When I came home to babies, I felt so incredibly guiltly about what had happened. Savannah's stomach issues had become terrible during her unknown pregnancy, but I was glad that she and the babies were fine. Royce's owner said she would be glad to take one, but I had to convince her to still adopt a shelter rabbit as I did not want this baby to take a shelter' rabbits home away.

I have decided to keep the other three babies, as this was my fault. Yes, it will be a lot more money.. I will now have 7 rabbits, 3 guinea pigs, 1 rat, 1 gerbil, 1 mouse along with another two foster rabbits. I'm 18, and I live on my own. I go to school, and work full time. I already have enough money saved up to spay Savannah (when she gets better) and the other four babies.
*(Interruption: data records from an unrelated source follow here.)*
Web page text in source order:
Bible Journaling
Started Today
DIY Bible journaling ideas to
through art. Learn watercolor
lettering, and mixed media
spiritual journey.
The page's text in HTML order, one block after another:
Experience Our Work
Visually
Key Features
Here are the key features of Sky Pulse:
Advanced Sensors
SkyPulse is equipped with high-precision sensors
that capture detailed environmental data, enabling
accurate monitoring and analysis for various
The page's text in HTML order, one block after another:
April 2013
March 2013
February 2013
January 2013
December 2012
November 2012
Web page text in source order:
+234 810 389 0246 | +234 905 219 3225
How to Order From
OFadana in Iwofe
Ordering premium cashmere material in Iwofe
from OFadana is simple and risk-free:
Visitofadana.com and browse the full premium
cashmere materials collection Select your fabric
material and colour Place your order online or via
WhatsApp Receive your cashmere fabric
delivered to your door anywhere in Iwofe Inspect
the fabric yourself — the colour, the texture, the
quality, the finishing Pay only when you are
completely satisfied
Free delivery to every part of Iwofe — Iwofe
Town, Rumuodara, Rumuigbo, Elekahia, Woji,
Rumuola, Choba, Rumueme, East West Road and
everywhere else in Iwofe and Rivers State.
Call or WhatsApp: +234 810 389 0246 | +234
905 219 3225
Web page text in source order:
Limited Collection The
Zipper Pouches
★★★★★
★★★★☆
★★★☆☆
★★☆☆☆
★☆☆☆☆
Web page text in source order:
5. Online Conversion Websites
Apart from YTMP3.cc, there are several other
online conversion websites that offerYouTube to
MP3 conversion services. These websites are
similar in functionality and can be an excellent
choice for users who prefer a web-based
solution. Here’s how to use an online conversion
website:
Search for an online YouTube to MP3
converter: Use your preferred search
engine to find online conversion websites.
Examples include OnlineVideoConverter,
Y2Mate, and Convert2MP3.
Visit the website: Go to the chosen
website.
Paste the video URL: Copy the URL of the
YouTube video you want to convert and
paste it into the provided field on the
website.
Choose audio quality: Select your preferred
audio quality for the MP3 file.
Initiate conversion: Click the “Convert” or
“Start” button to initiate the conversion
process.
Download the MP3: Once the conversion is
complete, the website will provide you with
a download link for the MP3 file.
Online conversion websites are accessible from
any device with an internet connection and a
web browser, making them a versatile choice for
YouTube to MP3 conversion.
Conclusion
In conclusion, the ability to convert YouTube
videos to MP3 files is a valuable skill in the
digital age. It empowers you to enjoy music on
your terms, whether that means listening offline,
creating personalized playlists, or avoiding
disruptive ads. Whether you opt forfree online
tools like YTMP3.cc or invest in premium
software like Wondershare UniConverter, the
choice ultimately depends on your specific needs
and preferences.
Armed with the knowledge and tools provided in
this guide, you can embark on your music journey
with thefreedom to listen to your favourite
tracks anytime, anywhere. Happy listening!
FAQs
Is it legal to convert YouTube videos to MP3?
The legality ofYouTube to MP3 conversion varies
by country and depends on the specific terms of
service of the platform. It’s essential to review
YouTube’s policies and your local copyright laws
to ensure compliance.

What I'm trying to say is that.. =P If there is babies, and you decide to keep the pregnancy, just be prepared for the consequences... especially financial ones.


----------



## Becca (May 10, 2008)

To Everyone
I understand what you hgave all been saying but I cannot get Fluffball spayed now becuase we don't have enough money.

I do not get why people keep moaning at me - how was i supposed to know that Dippy was a buck? I beleived the breeder, but at least I decided to check and see if he was a buck instead of just ignoring the humping thing becuase sometimes they do that to show dominance.
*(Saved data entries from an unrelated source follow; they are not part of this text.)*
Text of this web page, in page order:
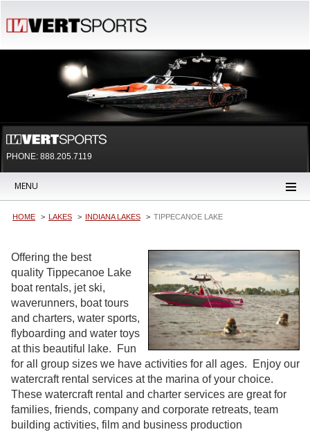
PHONE: 888.205.7119
MENU
HOME LAKES INDIANA LAKES TIPPECANOE LAKE
Offering the best
quality Tippecanoe Lake
boat rentals, jet ski,
waverunners, boat tours
and charters, water sports,
flyboarding and water toys
at this beautiful lake. Fun
for all group sizes we have activities for all ages. Enjoy our
watercraft rental services at the marina of your choice.
These watercraft rental and charter services are great for
families, friends, company and corporate retreats, team
building activities, film and business production
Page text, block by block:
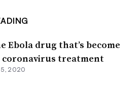
Ebola drug that’s become
coronavirus treatment
5, 2020
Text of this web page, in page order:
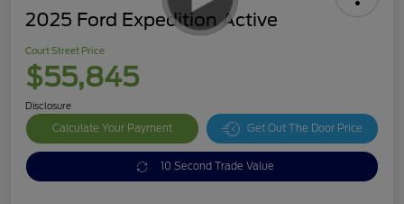
2025 Ford Expedition Active
Court Street Price
$55,845
Disclosure
Calculate Your Payment Get Out The Door Price
10 Second Trade Value
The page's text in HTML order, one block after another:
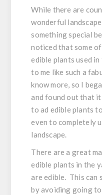
While there are
wonderful
something special
noticed that some
edible plants used
to me like such a
know more, so I
and found out that
to ad edible plants
even to completely
landscape.
There are a great
edible plants in the
are edible. This can
by avoiding going
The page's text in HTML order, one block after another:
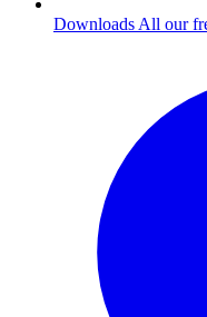
Downloads All our
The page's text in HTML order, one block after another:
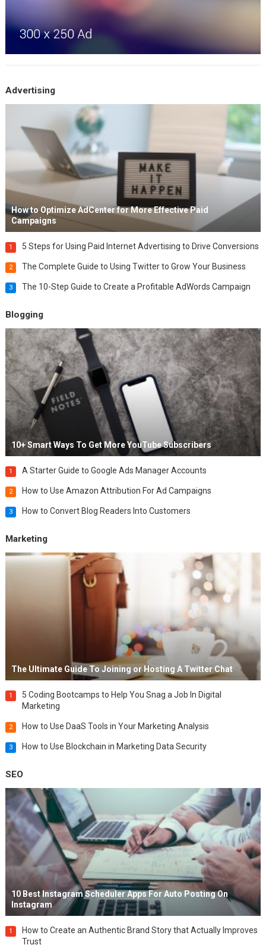
Advertising
How to Optimize AdCenter for More Effective Paid
Campaigns
1 5 Steps for Using Paid Internet Advertising to Drive Conversions
2 The Complete Guide to Using Twitter to Grow Your Business
3 The 10-Step Guide to Create a Profitable AdWords Campaign
Blogging
10+ Smart Ways To Get More YouTube Subscribers
1 A Starter Guide to Google Ads Manager Accounts
2 How to Use Amazon Attribution For Ad Campaigns
3 How to Convert Blog Readers Into Customers
Marketing
The Ultimate Guide To Joining or Hosting A Twitter Chat
1
5 Coding Bootcamps to Help You Snag a Job In Digital
Marketing
2 How to Use DaaS Tools in Your Marketing Analysis
3 How to Use Blockchain in Marketing Data Security
SEO
10 Best Instagram Scheduler Apps For Auto Posting On
Instagram
1
How to Create an Authentic Brand Story that Actually Improves
Trust
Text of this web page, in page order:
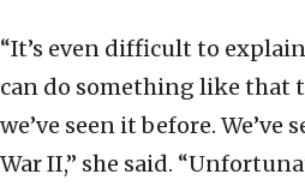
“It’s even difficult to
can do something like that
we’ve seen it before.
War II,” she said.
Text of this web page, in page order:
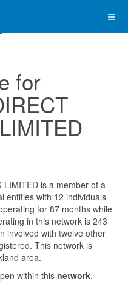
for
LIMITED is a member of a
entities with 12 individuals
for 87 months while
in this network is 243
involved with twelve other
This network is
area.
within this network.
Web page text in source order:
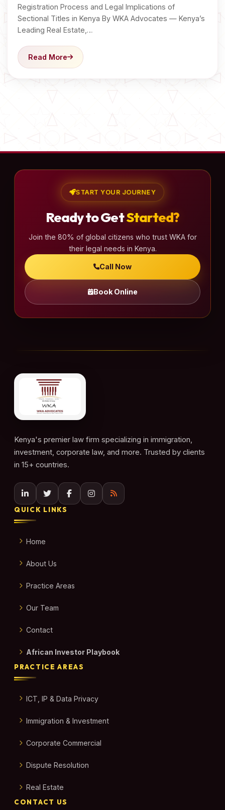
Registration Process and Legal Implications of
Sectional Titles in Kenya By WKA Advocates — Kenya’s
Leading Real Estate,…
Read More
START YOUR JOURNEY
Ready to GetStarted?
Join the 80% of global citizens who trust WKA for
their legal needs in Kenya.
Call Now
Book Online
Kenya's premier law firm specializing in immigration,
investment, corporate law, and more. Trusted by clients
in 15+ countries.
QUICK LINKS
Home
About Us
Practice Areas
Our Team
Contact
African Investor Playbook
PRACTICE AREAS
ICT, IP & Data Privacy
Immigration & Investment
Corporate Commercial
Dispute Resolution
Real Estate
CONTACT US
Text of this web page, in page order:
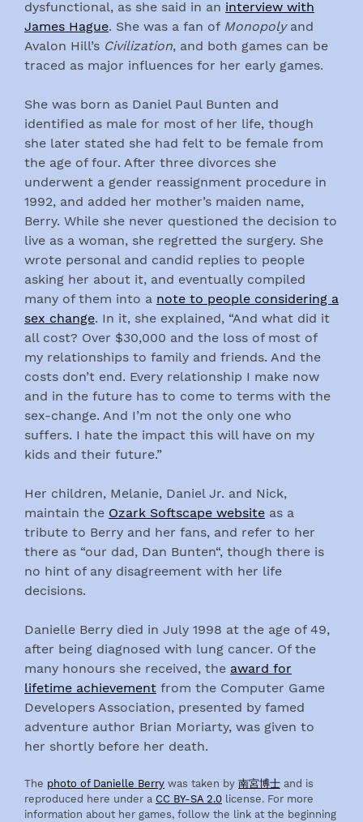
dysfunctional, as she said in an interview with
James Hague. She was a fan of Monopolyand
Avalon Hill’s Civilization, and both games can be
traced as major influences for her early games.
She was born as Daniel Paul Bunten and
identified as male for most of her life, though
she later stated she had felt to be female from
the age of four. After three divorces she
underwent a gender reassignment procedure in
1992, and added her mother’s maiden name,
Berry. While she never questioned the decision to
live as a woman, she regretted the surgery. She
wrote personal and candid replies to people
asking her about it, and eventually compiled
many of them into a note to people considering a
sex change. In it, she explained, “And what did it
all cost? Over $30,000 and the loss of most of
my relationships to family and friends. And the
costs don’t end. Every relationship I make now
and in the future has to come to terms with the
sex-change. And I’m not the only one who
suffers. I hate the impact this will have on my
kids and their future.”
Her children, Melanie, Daniel Jr. and Nick,
maintain the Ozark Softscape website as a
tribute to Berry and her fans, and refer to her
there as “our dad, Dan Bunten“, though there is
no hint of any disagreement with her life
decisions.
Danielle Berry died in July 1998 at the age of 49,
after being diagnosed with lung cancer. Of the
many honours she received, the award for
lifetime achievement from the Computer Game
Developers Association, presented by famed
adventure author Brian Moriarty, was given to
her shortly before her death.
The photo of Danielle Berry was taken by 南宮博士 and is
reproduced here under a CC BY-SA 2.0 license. For more
information about her games, follow the link at the beginning
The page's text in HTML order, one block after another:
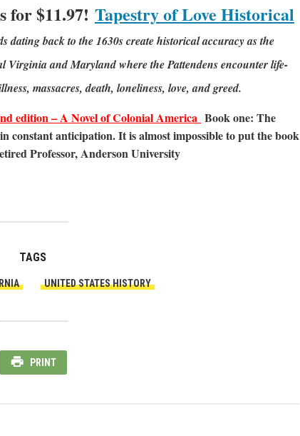
for $11.97! Tapestry of Love Historical
dating back to the 1630s create historical accuracy as the
Virginia and Maryland where the Pattendens encounter life-
massacres, death, loneliness, love, and greed.
edition – A Novel of Colonial America Book one: The
constant anticipation. It is almost impossible to put the book
Professor, Anderson University
TAGS
UNITED STATES HISTORY
PRINT
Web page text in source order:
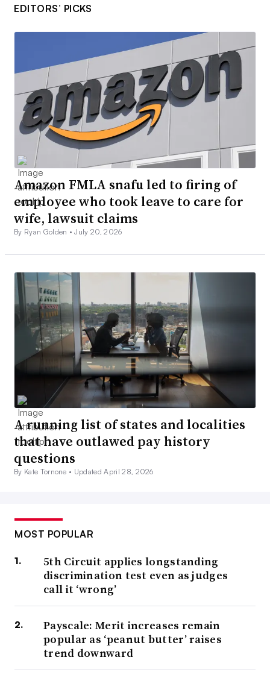
EDITORS’ PICKS
Amazon FMLA snafu led to firing of
employee who took leave to care for
wife, lawsuit claims
By Ryan Golden •July 20, 2026
A running list of states and localities
that have outlawed pay history
questions
By Kate Tornone • Updated April 28, 2026
MOST POPULAR
5th Circuit applies longstanding
discrimination test even as judges
call it ‘wrong’
Payscale: Merit increases remain
popular as ‘peanut butter’ raises
trend downward

Fluffball might not even be pregnant and if she is I have Tracy (Flashy) and a vet on emergency dial.

Also I am not biast, I beleive strongly in my avatar and want to make a difference to overflowing shelters.

If Fluffball is pregnant and the kits and her are ok I have prepared some questions for the people who want them to answer:
1. Have you had a rabbit(s) before?
2. What sort of housing will you keep them in?
3. Do you have enough time to be able to: cuddle, stroke, feed water the rabbits and clean the cages often?
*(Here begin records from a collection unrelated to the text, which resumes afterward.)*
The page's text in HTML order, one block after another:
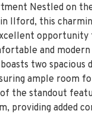
Nestled on
Ilford, this
opportunity
and modern
two spacious
ample room
the standout
providing added
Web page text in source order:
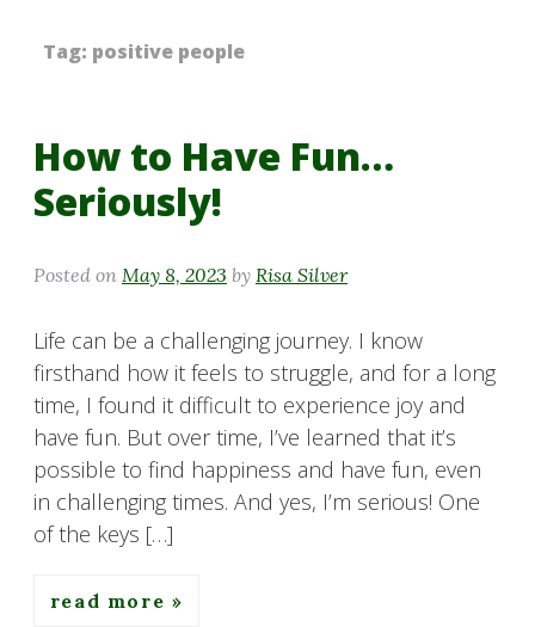
Tag: positive people
How to Have Fun…
Seriously!
Posted on May 8, 2023 by Risa Silver
Life can be a challenging journey. I know
firsthand how it feels to struggle, and for a long
time, I found it difficult to experience joy and
have fun. But over time, I’ve learned that it’s
possible to find happiness and have fun, even
in challenging times. And yes, I’m serious! One
of the keys […]
read more
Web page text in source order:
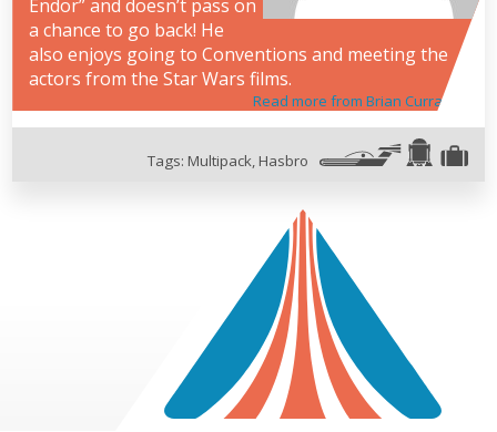
Endor” and doesn’t pass on
a chance to go back! He
also enjoys going to Conventions and meeting the
actors from the Star Wars films.
Read more from Brian Curran
Tags: Multipack,Hasbro
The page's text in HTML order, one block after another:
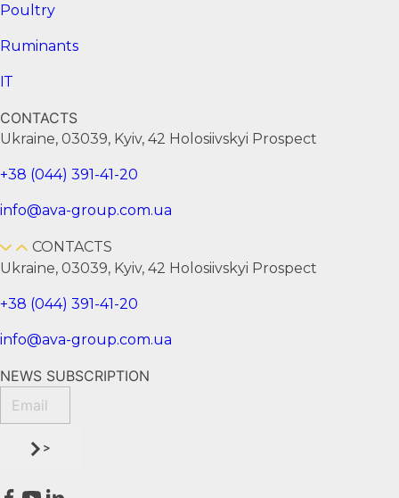
Poultry
Ruminants
ІТ
CONTACTS
Ukraine, 03039, Kyiv, 42 Holosiivskyi Prospect
+38 (044) 391-41-20
info@ava-group.com.ua
CONTACTS
Ukraine, 03039, Kyiv, 42 Holosiivskyi Prospect
+38 (044) 391-41-20
info@ava-group.com.ua
NEWS SUBSCRIPTION
>
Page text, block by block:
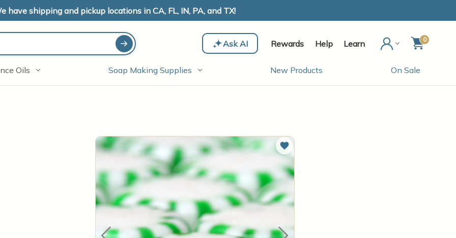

I really don't know what else I can do I have tried my best but remember most of the people on here are 10,20,30 years older than me (I'm only 12) and you have had a lot of experience this is why people come on RO for help, so please help me


----------



## Leaf (May 10, 2008)

*BabyBunnies wrote: *


> To Everyone
> I understand what you hgave all been saying but I cannot get Fluffball spayed now becuase we don't have enough money.
> 
> I do not get why people keep moaning at me - how was i supposed to know that Dippy was a buck? I beleived the breeder, but at least I decided to check and see if he was a buck instead of just ignoring the humping thing becuase sometimes they do that to show dominance.
> ...




You're 12... so I'm 20 years older than you. :faint:

I think it's awesome that you understand the overpopulation problem and I love the avatar because it's such a stark reminder as to those in need.

As for people "moaning at you... we understand your age and how that can set limitations on money, but this:





> - even if she isn't this time when she is old enough we are going to let her get pregnant.
> 
> YAY




is what people generally have a hard time with.



I guess if she isn't pregnant now you could consider yourself lucky (and her as well). 

Since you have a cage on loan, you could easily keep them seperated thus ending a possible pregnancy. The way it sounds though, even if she isn't now - you'd like for her to be later on.

To me it would just be easier to seperate them and save up to have her spayed instead of somewhat planning to let them have a litter.

Not everyone on here has rabbits that are spayed and neutered, and opposite sexes can and do live in the same households. Perhaps some of your questions could also be about housing/care of unfixed animals (for the time being) so you could get input about how to successfully keep Dippy and Fluffball happy and without a litter if it's not already too late.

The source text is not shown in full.